At Rewind, we’re big believers in the concept of “Infrastructure as Code” and we use a few tools to help us accomplish this. Being a big AWS user, I was very familiar with CloudFormation and joining Rewind, I started to use Terraform as well. I’m often asked the difference between these tools, why one over the other, how are they different, etc. so in this post, I’ll cover off what was the key difference for me and where each is applicable. I’ll also cover a little of how the Rewind infrastructure is set up and why having our infrastructure defined as code is so important.

What is Infrastructure as Code?

For me, Infrastructure as Code means a programmatic way to define your actual infrastructure so that it can be templated and re-used. This gives us a few benefits:

Speed: If your infrastructure is templated, you can use it to create entirely new environments very quickly. Recently, I turned up an environment for a brand new platform we are working on backing up in around an hour. This would have taken a couple of days before.

Security: We’re guaranteed that the right access controls will be applied across everything that is created. Everything policy driven has the same policy applied.

Reproducible: We know that we’re going to get the same configuration, environment, instance sizes across everything created from our templates.

I was at a conference last year where a presenter put up a slide saying that if you’re using the console, you’re doing cloud wrong. I don’t entirely agree with this – the console is great for experimenting – but for any serious setup beyond a couple of instances, having something well defined is a must.

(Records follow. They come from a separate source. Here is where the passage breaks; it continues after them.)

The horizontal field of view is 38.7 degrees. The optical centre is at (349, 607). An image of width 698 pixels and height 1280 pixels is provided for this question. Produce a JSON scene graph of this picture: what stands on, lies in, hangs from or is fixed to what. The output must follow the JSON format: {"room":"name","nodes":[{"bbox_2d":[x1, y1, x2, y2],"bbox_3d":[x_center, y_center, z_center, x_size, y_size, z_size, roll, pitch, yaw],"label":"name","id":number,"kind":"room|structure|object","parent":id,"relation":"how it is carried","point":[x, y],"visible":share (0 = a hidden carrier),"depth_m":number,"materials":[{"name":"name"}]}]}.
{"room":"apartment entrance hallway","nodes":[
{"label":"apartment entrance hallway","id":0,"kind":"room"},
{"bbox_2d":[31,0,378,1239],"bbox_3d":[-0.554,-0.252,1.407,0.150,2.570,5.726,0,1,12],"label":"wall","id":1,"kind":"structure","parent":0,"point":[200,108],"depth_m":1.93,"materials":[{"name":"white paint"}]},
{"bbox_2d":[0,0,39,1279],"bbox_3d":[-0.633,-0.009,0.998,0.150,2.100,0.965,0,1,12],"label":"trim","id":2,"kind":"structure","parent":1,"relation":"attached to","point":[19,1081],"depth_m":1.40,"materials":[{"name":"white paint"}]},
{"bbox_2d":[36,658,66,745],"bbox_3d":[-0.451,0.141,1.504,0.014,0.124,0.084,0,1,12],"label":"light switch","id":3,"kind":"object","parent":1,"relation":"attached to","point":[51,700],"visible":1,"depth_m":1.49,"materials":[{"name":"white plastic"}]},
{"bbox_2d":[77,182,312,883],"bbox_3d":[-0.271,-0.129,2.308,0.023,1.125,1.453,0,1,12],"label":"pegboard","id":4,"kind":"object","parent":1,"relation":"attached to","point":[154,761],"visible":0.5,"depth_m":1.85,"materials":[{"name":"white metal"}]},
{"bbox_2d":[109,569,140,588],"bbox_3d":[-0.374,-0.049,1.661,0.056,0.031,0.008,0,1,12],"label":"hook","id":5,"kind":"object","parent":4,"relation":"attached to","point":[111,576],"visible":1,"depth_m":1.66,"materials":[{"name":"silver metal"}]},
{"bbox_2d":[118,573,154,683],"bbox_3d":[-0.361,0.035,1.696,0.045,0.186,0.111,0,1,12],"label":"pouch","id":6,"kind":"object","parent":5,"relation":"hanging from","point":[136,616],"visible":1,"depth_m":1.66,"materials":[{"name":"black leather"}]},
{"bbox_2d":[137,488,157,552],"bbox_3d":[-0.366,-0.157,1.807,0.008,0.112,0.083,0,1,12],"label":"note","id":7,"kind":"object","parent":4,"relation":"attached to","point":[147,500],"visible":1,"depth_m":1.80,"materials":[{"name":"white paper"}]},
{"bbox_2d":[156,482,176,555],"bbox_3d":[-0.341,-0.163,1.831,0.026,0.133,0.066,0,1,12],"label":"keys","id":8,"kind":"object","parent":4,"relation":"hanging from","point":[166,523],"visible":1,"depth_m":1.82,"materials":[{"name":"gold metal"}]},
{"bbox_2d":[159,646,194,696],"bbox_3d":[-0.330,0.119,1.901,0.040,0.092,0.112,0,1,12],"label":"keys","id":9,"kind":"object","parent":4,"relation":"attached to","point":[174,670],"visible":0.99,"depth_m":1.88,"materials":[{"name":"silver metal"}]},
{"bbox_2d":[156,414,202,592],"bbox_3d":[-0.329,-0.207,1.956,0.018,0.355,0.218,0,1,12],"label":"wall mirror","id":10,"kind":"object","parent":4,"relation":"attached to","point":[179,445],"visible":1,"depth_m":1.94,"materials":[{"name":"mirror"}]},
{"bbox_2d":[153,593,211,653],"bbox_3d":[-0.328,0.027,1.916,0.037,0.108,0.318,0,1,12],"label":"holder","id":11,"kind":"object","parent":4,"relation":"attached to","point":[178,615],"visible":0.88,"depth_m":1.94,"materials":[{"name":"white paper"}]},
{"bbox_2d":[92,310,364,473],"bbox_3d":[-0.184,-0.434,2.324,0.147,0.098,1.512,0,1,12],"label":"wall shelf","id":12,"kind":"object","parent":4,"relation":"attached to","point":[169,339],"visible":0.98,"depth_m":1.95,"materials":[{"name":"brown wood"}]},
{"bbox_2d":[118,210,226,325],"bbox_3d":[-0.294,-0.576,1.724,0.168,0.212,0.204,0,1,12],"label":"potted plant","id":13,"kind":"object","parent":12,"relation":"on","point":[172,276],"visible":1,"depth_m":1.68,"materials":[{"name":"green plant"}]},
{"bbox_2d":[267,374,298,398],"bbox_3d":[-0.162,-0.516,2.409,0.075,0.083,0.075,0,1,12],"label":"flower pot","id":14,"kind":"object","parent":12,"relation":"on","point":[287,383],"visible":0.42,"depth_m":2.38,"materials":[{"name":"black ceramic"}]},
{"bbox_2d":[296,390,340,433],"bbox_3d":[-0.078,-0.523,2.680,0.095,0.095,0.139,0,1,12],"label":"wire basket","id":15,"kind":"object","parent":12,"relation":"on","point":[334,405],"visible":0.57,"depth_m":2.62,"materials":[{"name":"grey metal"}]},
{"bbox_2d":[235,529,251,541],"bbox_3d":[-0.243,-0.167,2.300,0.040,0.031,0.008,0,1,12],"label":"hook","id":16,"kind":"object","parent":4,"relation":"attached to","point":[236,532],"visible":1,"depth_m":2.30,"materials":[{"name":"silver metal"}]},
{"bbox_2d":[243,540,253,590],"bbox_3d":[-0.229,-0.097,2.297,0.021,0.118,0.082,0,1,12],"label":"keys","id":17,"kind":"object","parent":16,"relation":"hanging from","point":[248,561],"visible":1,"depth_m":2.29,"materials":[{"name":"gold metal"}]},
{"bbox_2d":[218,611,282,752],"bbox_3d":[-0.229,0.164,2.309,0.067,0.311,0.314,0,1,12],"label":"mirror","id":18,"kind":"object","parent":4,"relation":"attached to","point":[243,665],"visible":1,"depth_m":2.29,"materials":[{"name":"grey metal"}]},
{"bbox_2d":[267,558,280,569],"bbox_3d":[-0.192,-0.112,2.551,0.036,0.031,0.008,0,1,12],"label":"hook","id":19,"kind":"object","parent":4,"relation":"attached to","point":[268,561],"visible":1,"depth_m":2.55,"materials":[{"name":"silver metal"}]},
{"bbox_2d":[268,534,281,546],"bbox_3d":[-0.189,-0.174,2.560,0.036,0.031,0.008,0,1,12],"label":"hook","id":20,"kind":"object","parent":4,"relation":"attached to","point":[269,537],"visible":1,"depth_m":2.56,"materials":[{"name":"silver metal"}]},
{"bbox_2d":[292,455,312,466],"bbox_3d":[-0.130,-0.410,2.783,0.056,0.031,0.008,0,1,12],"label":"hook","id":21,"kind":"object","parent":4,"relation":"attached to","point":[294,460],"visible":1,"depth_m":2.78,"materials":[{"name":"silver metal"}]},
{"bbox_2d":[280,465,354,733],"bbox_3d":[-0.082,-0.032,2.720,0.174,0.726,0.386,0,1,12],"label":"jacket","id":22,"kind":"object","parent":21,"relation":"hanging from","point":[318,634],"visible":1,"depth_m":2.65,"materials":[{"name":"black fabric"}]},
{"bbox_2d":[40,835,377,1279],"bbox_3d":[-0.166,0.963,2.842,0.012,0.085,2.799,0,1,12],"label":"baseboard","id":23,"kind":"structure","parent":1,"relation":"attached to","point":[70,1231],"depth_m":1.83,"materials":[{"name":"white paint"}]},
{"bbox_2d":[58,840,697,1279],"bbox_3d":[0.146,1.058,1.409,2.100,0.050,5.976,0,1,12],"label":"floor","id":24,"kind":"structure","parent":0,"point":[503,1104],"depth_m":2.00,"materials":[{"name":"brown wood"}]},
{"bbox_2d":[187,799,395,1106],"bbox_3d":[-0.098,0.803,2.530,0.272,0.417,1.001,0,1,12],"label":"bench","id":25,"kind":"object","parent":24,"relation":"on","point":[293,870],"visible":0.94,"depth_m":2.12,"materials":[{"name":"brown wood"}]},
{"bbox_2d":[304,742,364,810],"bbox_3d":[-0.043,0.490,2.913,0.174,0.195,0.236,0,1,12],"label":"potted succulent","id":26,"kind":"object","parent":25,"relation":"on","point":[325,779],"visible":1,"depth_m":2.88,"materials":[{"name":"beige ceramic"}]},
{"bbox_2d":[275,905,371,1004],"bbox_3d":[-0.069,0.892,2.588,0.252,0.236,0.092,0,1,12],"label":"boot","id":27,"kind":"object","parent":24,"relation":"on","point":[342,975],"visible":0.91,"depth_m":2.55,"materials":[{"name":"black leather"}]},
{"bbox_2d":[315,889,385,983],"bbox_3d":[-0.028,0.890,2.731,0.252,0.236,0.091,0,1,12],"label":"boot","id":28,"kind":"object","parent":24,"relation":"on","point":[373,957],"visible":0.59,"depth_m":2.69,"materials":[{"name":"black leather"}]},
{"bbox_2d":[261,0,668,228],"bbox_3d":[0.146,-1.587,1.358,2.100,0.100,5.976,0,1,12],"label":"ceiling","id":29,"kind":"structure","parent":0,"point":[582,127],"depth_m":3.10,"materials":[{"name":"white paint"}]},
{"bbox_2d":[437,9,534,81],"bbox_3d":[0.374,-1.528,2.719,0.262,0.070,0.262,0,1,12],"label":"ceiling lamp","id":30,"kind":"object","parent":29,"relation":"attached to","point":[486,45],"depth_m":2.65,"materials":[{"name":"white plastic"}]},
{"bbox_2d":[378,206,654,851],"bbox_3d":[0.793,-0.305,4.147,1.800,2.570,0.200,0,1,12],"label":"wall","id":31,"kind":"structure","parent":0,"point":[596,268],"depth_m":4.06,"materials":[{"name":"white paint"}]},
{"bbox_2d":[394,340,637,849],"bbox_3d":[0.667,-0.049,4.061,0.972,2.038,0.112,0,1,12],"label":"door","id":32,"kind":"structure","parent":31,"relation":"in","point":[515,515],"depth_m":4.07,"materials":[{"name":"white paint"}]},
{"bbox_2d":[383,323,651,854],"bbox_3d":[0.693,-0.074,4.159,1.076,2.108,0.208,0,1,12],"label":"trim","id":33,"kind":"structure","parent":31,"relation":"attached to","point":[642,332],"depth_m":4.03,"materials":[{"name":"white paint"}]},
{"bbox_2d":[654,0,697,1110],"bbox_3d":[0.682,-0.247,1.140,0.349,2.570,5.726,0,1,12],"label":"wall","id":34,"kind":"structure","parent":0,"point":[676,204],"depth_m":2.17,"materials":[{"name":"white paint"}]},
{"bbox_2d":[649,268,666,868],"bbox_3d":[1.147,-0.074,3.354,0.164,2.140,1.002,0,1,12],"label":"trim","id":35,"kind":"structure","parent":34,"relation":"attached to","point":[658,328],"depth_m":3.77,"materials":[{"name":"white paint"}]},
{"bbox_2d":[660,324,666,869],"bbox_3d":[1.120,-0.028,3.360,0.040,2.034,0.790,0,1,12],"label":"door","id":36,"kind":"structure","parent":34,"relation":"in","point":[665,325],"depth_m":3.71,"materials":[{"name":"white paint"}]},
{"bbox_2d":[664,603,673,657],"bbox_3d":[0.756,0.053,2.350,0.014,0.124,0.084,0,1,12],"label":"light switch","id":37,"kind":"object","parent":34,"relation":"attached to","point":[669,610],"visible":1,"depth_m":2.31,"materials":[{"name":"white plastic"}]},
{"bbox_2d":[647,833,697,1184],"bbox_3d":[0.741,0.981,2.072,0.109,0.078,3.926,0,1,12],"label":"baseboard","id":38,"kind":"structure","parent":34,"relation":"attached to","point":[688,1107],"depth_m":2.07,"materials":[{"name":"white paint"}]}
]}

‘As code’ means a programming language right? Not necessarily. AWS’s Cloud Formation uses either json or YAML. Terraform uses something called HCL. Azure’s resource manager uses json. I consider all of these infrastructures as code even though they could be viewed as just big configuration files. Really, the big thing is you can describe your infrastructure and it’s dependances in an orderly way and (critically), you can use the same version control system as your application code uses. In fact, the code for the infrastructure should live right alongside the application code. There’s really not much separating the application from the infrastructure it’s running on today.

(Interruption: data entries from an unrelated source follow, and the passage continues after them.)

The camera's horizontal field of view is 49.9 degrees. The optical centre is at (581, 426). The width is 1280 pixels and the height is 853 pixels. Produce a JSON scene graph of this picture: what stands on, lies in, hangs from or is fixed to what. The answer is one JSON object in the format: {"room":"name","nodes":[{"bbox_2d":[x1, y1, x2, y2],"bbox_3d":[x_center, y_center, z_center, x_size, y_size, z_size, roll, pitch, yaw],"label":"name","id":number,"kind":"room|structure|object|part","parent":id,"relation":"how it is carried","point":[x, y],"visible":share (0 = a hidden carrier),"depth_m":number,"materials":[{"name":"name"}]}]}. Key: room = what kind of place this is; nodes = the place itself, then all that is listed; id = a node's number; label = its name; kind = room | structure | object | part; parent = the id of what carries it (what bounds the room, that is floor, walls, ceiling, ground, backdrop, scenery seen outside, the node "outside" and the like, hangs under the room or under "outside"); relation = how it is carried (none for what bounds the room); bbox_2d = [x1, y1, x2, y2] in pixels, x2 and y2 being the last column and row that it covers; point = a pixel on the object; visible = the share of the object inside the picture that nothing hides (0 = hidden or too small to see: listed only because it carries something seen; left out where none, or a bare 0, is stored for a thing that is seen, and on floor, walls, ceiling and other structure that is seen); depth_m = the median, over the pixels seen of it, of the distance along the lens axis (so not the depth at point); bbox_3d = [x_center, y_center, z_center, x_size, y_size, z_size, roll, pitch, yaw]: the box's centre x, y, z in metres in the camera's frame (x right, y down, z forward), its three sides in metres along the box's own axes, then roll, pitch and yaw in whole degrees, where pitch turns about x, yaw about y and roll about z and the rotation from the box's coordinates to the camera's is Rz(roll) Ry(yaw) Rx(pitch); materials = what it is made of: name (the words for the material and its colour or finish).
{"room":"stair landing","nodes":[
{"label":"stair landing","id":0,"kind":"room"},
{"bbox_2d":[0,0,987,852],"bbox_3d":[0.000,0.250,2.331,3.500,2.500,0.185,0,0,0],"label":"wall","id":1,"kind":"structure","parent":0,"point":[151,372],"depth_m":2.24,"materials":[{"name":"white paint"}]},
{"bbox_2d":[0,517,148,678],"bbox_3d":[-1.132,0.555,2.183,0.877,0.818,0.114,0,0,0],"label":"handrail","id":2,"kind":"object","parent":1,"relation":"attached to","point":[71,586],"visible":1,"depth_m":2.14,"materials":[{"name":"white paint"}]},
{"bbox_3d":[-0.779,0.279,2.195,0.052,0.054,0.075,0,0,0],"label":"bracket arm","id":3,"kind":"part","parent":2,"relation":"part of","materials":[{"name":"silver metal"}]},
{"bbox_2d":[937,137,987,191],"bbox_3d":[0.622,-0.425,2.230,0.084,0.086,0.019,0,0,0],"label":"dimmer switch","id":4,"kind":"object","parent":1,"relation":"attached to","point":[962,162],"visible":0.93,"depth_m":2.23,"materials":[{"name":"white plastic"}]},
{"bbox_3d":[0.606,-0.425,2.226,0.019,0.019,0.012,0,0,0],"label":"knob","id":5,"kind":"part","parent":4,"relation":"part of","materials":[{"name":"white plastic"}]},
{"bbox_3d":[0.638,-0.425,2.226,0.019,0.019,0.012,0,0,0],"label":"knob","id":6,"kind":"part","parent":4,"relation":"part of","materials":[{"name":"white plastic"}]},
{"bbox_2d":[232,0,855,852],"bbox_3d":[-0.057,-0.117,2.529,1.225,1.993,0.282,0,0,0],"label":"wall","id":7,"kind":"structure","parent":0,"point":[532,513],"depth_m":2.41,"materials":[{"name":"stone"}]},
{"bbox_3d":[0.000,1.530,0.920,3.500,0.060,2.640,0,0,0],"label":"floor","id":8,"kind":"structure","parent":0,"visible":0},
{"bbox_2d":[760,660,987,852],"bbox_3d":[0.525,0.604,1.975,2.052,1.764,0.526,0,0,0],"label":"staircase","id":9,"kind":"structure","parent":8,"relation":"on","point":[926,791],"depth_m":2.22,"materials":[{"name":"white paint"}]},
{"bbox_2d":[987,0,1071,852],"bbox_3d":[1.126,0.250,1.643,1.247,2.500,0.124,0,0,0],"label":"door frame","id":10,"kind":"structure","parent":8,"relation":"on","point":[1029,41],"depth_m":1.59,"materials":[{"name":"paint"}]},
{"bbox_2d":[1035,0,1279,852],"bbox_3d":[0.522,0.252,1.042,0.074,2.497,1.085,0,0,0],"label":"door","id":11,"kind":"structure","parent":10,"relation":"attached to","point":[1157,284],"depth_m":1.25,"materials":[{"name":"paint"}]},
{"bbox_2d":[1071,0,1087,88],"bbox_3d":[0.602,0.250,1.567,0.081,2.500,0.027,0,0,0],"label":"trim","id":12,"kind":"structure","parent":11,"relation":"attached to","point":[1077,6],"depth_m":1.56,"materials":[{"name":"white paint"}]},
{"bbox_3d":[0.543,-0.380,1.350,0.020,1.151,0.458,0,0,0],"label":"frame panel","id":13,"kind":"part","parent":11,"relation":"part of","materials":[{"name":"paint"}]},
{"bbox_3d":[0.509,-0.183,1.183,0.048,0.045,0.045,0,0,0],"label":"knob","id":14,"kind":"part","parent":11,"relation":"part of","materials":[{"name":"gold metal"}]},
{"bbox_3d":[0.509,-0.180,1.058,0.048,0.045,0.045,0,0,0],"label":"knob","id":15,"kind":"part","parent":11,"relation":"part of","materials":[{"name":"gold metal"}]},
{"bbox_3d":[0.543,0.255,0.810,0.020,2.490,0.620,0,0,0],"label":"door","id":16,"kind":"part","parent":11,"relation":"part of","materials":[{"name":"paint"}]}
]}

The other big advantage to having your infrastructure defined as code is it can form a parameterized, reusable template for similar infrastructure. I’ll cover this a little more when I talk about how Rewind uses the concept of a pod to separate the various platforms we backup. By having a common template with parameters, we’re guaranteed that everything we need to look the same and follow certain standards will always just be there. For example, we use encryption everywhere. I’m guaranteed that I won’t have a rogue database without encryption enabled anywhere because the template is the same. Likewise, I won’t have an S3 bucket with a different lifecycle configuration because everything is based on the same template.

(source: Star Wars)

Pods

Who doesn’t love a good pod race? At Rewind, we backup multiple SAAS platforms with the list growing every week it seems. One of the (brilliant) decisions made prior to my joining the organization was to separate out the infrastructure into two distinct concerns:

  • Edge – this contains components that are either common to multiple platforms or components that do not actually process data
  • Pod(s) – the pods are where the magic happens. These are self-contained… well…pods that contain the workhorses for dealing with a platform. And each platform can have one or more pods depending on scaling or geographic requirements for data storage.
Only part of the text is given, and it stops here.